Aux termes du premier alinéa de l'article L. 521-1 du code de justice administrative : « Quand une décision administrative, même de rejet, fait l'objet d'une requête en annulation ou en réformation, le juge des référés, saisi d'une demande en ce sens, peut ordonner la suspension de l'exécution de cette décision, ou de certains de ses effets, lorsque l'urgence le justifie et qu'il est fait état d'un moyen propre à créer, en l'état de l'instruction, un doute sérieux quant à la légalité de la décision. ».

En vertu de l’article L. 522-3 du même code, le juge des référés peut, par une ordonnance motivée, rejeter une requête sans instruction ni audience lorsque la condition d’urgence n’est pas remplie ou lorsqu’il apparaît manifeste, au vu de la demande, que celle-ci ne relève pas de la compétence de la juridiction administrative, qu’elle est irrecevable ou qu’elle est mal fondée.
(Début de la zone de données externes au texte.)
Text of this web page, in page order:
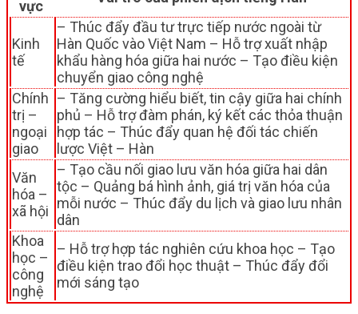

La condition d’urgence à laquelle est subordonné le prononcé d’une mesure de suspension doit être regardée comme remplie lorsque la décision contestée préjudicie de manière suffisamment grave et immédiate à un intérêt public, à la situation du requérant ou aux intérêts qu’il entend défendre. Il appartient au juge des référés, saisi d’une demande tendant à la suspension d’une telle décision, d’apprécier concrètement, compte-tenu des justifications fournies par le requérant, si les effets de celle-ci sur la situation de ce dernier ou le cas échéant, des personnes concernées, sont de nature à caractériser une urgence justifiant que, sans attendre le jugement de la requête au fond, l’exécution de la décision soit suspendue.

Il résulte de l’instruction que Mme B..., qui était titulaire d’un certificat de résidence algérien portant la mention « visiteur », a demandé la délivrance d’un titre en qualité d’ascendant de Français. Eu égard au changement de statut qu’elle a demandé, elle ne peut pas être regardée comme se trouvant dans une situation de renouvellement de son certificat de résidence. Ne pouvant bénéficier de la présomption d’urgence, il lui appartient donc de justifier d’une atteinte suffisamment grave et immédiate portée à sa situation. A cette fin, Mme B... soutient qu’elle est confrontée au blocage de son compte ANEF et se trouve dans l’impossibilité d’y accéder pour tenter de bénéficier d’une nouvelle attestation de prolongation d’instruction. Elle fait valoir que les démarches entreprises auprès de la préfecture de l’Essonne sont restées vaines alors que depuis l’expiration de sa dernière attestation de prolongation d’instruction le 18 août 2025 elle se trouve en situation irrégulière. Elle précise également qu’elle est prise en charge en France par ses enfants de nationalité française et qu’elle se trouve isolée en Algérie où elle ne peut pas subvenir à ses besoins. En outre, elle fait état des souffrances psychologiques ressenties du fait du blocage de sa situation administrative. Toutefois, de telles circonstances, compte tenu des pièces versées au dossier, et alors que la décision contestée, dont la requérante avait connaissance dès le mois de mai 2025, n’a pas pour objet de l’éloigner vers l’Algérie, ne suffisent pas à caractériser une situation d’urgence au sens de l’article L. 521-1 du code de justice administrative. Il résulte de ce qui précède qu’il y a lieu de rejeter la requête présentée par Mme B... selon la procédure prévue par l’article L. 522-3 du code de justice administrative, y compris les conclusions présentées sur le fondement de l’article L. 761-1 du code de justice administrative.

O R D O N N E :


Article 1er : La requête de Mme B... veuve C... est rejetée.

Article 2 : La présente ordonnance sera notifiée à Mme A... B... veuve C....


Fait à Versailles, le 5 mars 2026.


La juge des référés,



Z. Corthier


La République mande et ordonne à la préfète de l’Essonne en ce qui la concerne ou à tous commissaires de justice à ce requis en ce qui concerne les voies de droit commun, contre les parties privées, de pourvoir à l'exécution de la présente décision.